Every now and again I ask my daughter, who is a primary school teacher, if she is free for a curry after work. And almost always she replies that she can’t, as she has a ‘parents’ night’.
Now, either she has become lazy in her excuses for not wanting to see me, or her school organises a great number of parents’ nights. Hoping it might be the latter, I consulted a friend called Lucy, a teacher at a primary near Guildford in Surrey.
She said it was quite normal to have at least one parents’ night per term, plus two or even three ‘parents’ workshops’. These workshops are dedicated to specific themes such as ‘how to support your children’s homework’ or ‘how to support your child’s literacy development.’ These usually happen at 6 p.m. on a weeknight and are well attended, I am told. But I get the impression that they are enjoyed more by the parents than the teachers, and it does make me wonder whether they are strictly necessary. The emphasis, Lucy told me, is more on making sure the parents are supportive of the school than showing them how they can be more supportive of their children.
As with so many other professions, this means that expectations have to be managed as a kind of defence mechanism.
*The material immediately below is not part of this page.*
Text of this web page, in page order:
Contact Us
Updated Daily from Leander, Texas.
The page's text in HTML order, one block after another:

In this case, it’s the expectations of parents who are desperate for their children to do well and, understandably, want a steer about their prospects. But, of course, there’s more to it than that.
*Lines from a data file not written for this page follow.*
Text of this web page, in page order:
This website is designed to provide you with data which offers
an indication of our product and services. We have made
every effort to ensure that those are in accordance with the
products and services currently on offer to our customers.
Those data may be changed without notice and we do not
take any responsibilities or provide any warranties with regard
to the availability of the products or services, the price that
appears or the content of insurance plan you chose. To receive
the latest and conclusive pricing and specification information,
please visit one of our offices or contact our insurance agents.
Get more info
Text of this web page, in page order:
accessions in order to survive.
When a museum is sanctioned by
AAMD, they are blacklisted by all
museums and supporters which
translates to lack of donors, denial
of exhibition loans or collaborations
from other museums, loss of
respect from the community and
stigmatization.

For starters, parents aren’t keen to hear the truth, and even if they were given the hard facts about their child’s complete failure to show any interest in his or her sums, would they accept it? Lucy tells me that a slip is included with the reports that go out at the end of the summer term. This is for parents to fill in and send back if they feel anything in the report is unfair — or, presumably, if they want to complain about the teacher. If we continue like this, parents will soon be producing reports on the teachers.
That’s why those ten-minute ‘Meet the Teachers’ sessions can be such a charade. No teacher in modern Britain is going to say that Tabitha needs someone to read her the riot act about her attitude or that she’s disruptive in the class and in danger of having to repeat a year, suffering all the indignity that comes with it.
Instead, Tabitha’s parents will be told that she is ‘lively in class’. Freddy, meanwhile, who is struggling to read and can still barely write his name will be described as a ‘lovely chap, who is very popular with the rest of the class’.
It wasn’t always quite so sugar-coated. Shortly before my mother died she handed over all of my school reports. They do not always make for happy reading. But what strikes me is how different they are in tone to the 21st-century variety. For example, my housemaster at one point wrote that I was prone to a ‘frenzied, hollow tone of sociability’ to which he ‘took great exception’. In other words, he could not abide me — and I can assure you the feeling was mutual. But at least we both knew where we stood and with a little diplomacy here, compromise there, we soon found ways to repair the relationship. My Spanish teacher said that ‘cheerful chappy Palmer could never be accused of overwork’ and my English teacher at O-level said I was a ‘slick performer who never failed to cover reams of paper in his disgusting handwriting’. Guilty as charged, m’lud — and my handwriting is still appalling.
Lucy says she has to be far more diplomatic than my teachers were. Ben ‘knows the behavioural expectations of the school but sometimes chooses not to follow them’ is one of her ways of avoiding the obvious conclusion that Ben is a bit of a nightmare. Catherine ‘sometimes finds it difficult to listen to others, while is always keen to express her own views’ must be code for Catherine’s lust for power and enjoyment for lording it over others.
Tom Dawson, headmaster of Sunningdale, the all-boys Berkshire prep, agrees that the tone of reports has changed significantly from 20 or 30 years ago.
‘They tend to be far more bland and therefore safer and perhaps less individual as a result,’ he says. ‘Because there is so much more regular contact between teachers and parents, you don’t want to encourage a barrage of emails from parents who might think the report has been unfair. And if we do write a negative report, we make sure that it does not come as a surprise. Reports are more of a summary than a red flag.’
Which, of course, doesn’t necessarily mean that they are more effective.